Compte tenu de ces conditions météos et du glissement
du programme durant toute la semaine, le comité de
course s'est décidé à annuler les deux
finales initialement prévue ce week-end. Le classement
final, basé sur les résultats des deux Rounds
Robin donne donc la victoire au Team NZ qui, malgré
sa défaite d'hier termine quand même avec cinq
victoires pour une défaite.
Grâce à sa victoire du jour, le Team OneWorld
est second devant les suédois. Le GBR Challenge termine
bon dernier avec un seule victoire en six courses.
OneWorld Challenge bat Victory Challenge
(1 minute & 32 secondes)
Peter Gilmour a pris le meilleur sur son adversaire lors de
la phase de pré-départ. Parti sur la gauche,
il vire immédiatement pour couvrir le Victory Challenge
qui progresse sur le côté droit du plan d'eau.

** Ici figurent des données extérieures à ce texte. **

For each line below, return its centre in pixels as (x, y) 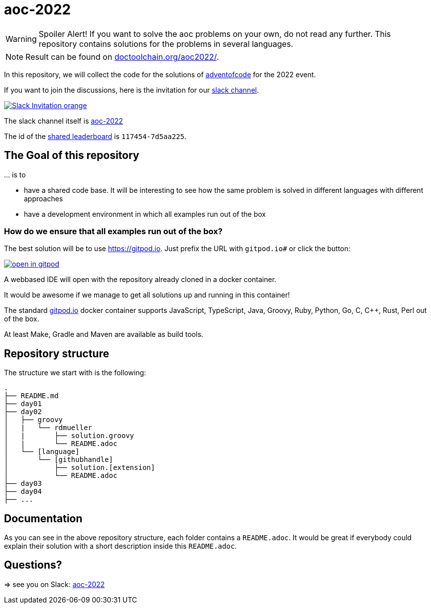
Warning (21, 39)
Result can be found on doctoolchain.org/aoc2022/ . (122, 57)
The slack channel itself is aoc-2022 (64, 121)
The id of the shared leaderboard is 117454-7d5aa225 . (95, 136)
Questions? (33, 565)
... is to (15, 174)
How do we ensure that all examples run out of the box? (113, 231)
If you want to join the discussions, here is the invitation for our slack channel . (131, 90)
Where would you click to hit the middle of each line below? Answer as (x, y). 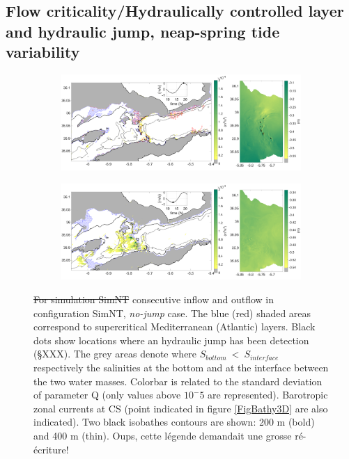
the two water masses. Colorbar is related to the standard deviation (178, 381)
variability (43, 52)
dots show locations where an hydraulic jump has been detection (171, 340)
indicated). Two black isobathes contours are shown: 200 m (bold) (174, 422)
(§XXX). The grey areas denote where (115, 354)
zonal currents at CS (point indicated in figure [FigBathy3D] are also (181, 408)
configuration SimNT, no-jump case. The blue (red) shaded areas (172, 313)
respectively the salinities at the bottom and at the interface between (181, 367)
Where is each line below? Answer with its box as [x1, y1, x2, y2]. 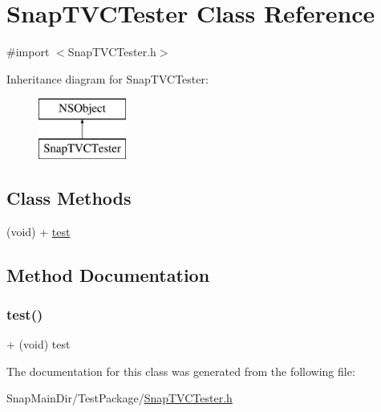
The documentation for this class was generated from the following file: [6, 362, 355, 379]
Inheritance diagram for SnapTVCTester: [6, 70, 209, 87]
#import [6, 43, 50, 60]
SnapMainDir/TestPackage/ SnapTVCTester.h [6, 390, 233, 406]
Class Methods [6, 185, 132, 210]
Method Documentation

Les deux bateaux se lancent alors dans un long bord côte
à côte.
A ce jeu, l'avantage de vitesse du nouveau Örn est manifeste.
Rompant le bord, OneWorld est contraint de virer sur le mauvais
côté du plan d'eau. A ce moment de la course,
le scénario semble écrit d'avance alors que
le bateau de Magnus Holmberg accroît régulièrement
son avance.
Cependant, l'erreur classique perd le Victory Challenge. Sûr
de son fait, il néglige le contrôle des américains
qui trouvent un air meilleur et en profitent pour passer devant
et s'adjuger la victoire. Ce faisant, le OneWorld Challenge
emporte la place de second sur l'ensemble de l'épreuve.
Team New Zealand bat GBR Challenge (2
minutes & 30 secondes)
Le GBR Challenge entre tribord avec Andy Green à la
barre tandis que Dean Barker entre de l'autre côté
sur son NZL-60. Les deux bateaux virent pour se mettre dans
le sens de la course face à la ligne. A 60 secondes
du départ, le Team New Zealand empanne, immédiatement
suivi par son concurrent britannique. Ils se retrouvent ensemble
sur le côté babord de la zone de départ,
le Defender suivi de très près par le GBR Challenge.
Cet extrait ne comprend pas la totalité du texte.